Extracted records:
[Start of Attachment]
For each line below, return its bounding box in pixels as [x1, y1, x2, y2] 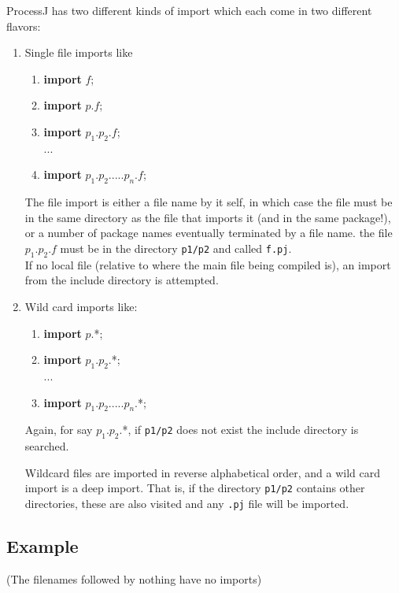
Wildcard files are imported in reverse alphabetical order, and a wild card [24, 464, 381, 480]
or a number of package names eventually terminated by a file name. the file [24, 224, 393, 241]
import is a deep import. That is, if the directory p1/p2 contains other [24, 480, 365, 496]
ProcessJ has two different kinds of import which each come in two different [6, 2, 372, 18]
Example [6, 533, 79, 558]
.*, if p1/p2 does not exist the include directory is [119, 421, 359, 438]
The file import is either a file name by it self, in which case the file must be [24, 194, 393, 210]
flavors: [6, 17, 41, 34]
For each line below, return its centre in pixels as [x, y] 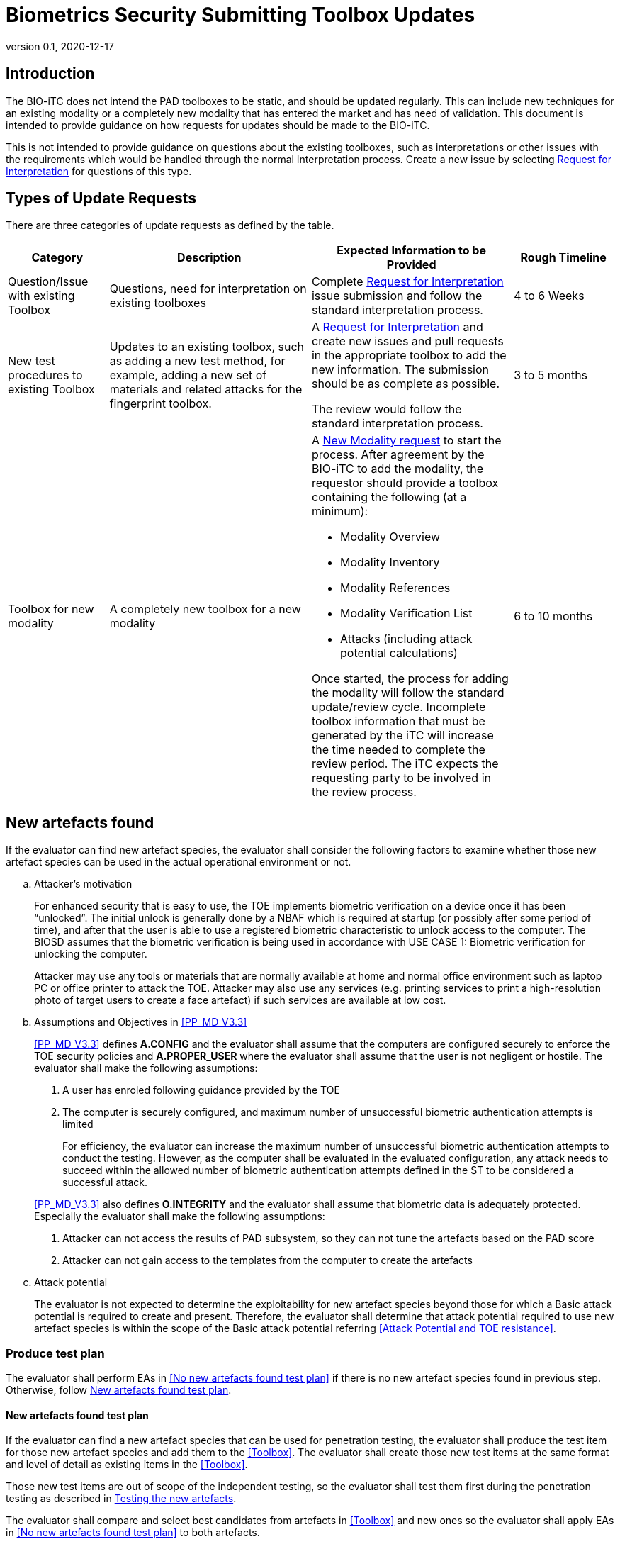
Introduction [50, 74]
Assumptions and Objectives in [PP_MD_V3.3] [141, 1022]
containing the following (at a [389, 497]
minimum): [340, 511]
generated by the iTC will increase [402, 735]
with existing [41, 296]
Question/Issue [48, 282]
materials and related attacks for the [206, 390]
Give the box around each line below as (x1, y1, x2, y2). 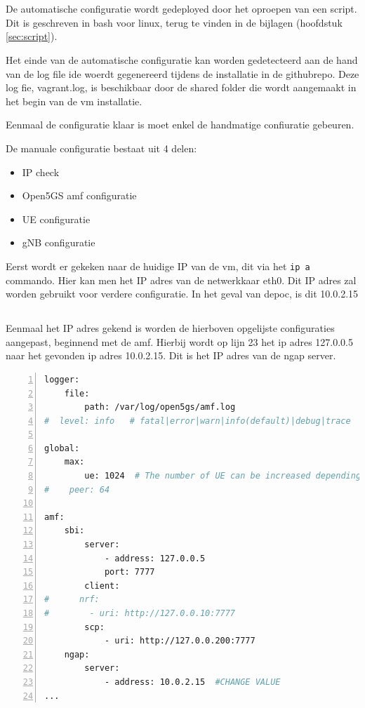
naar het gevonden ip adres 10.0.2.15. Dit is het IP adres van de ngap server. (6, 348, 336, 363)
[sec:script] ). (6, 29, 58, 44)
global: (44, 443, 80, 453)
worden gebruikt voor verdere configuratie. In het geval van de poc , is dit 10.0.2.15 (6, 286, 359, 301)
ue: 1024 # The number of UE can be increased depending (84, 471, 361, 481)
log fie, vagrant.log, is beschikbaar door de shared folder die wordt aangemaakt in (6, 80, 357, 95)
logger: (44, 374, 80, 385)
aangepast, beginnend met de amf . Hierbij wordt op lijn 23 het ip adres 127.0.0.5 (6, 334, 353, 349)
[End of Attachment]
**ABOUT THIS EXERCISE:**
Leave out all images, then reproduce the entries above exactly.

**SOLUTION TO THIS EXERCISE:**
For each line below, return its bounding box in pixels as [x1, y1, x2, y2] 
Wildcard files are imported in reverse alphabetical order, and a wild card [24, 464, 381, 480]
or a number of package names eventually terminated by a file name. the file [24, 224, 393, 241]
import is a deep import. That is, if the directory p1/p2 contains other [24, 480, 365, 496]
ProcessJ has two different kinds of import which each come in two different [6, 2, 372, 18]
Example [6, 533, 79, 558]
.*, if p1/p2 does not exist the include directory is [119, 421, 359, 438]
The file import is either a file name by it self, in which case the file must be [24, 194, 393, 210]
flavors: [6, 17, 41, 34]
For each line below, return its centre in pixels as [x, y] 
Introduction [50, 74]
Assumptions and Objectives in [PP_MD_V3.3] [141, 1022]
containing the following (at a [389, 497]
minimum): [340, 511]
generated by the iTC will increase [402, 735]
with existing [41, 296]
Question/Issue [48, 282]
materials and related attacks for the [206, 390]
Give the box around each line below as (x1, y1, x2, y2). 
naar het gevonden ip adres 10.0.2.15. Dit is het IP adres van de ngap server. (6, 348, 336, 363)
[sec:script] ). (6, 29, 58, 44)
global: (44, 443, 80, 453)
worden gebruikt voor verdere configuratie. In het geval van de poc , is dit 10.0.2.15 (6, 286, 359, 301)
ue: 1024 # The number of UE can be increased depending (84, 471, 361, 481)
log fie, vagrant.log, is beschikbaar door de shared folder die wordt aangemaakt in (6, 80, 357, 95)
logger: (44, 374, 80, 385)
aangepast, beginnend met de amf . Hierbij wordt op lijn 23 het ip adres 127.0.0.5 (6, 334, 353, 349)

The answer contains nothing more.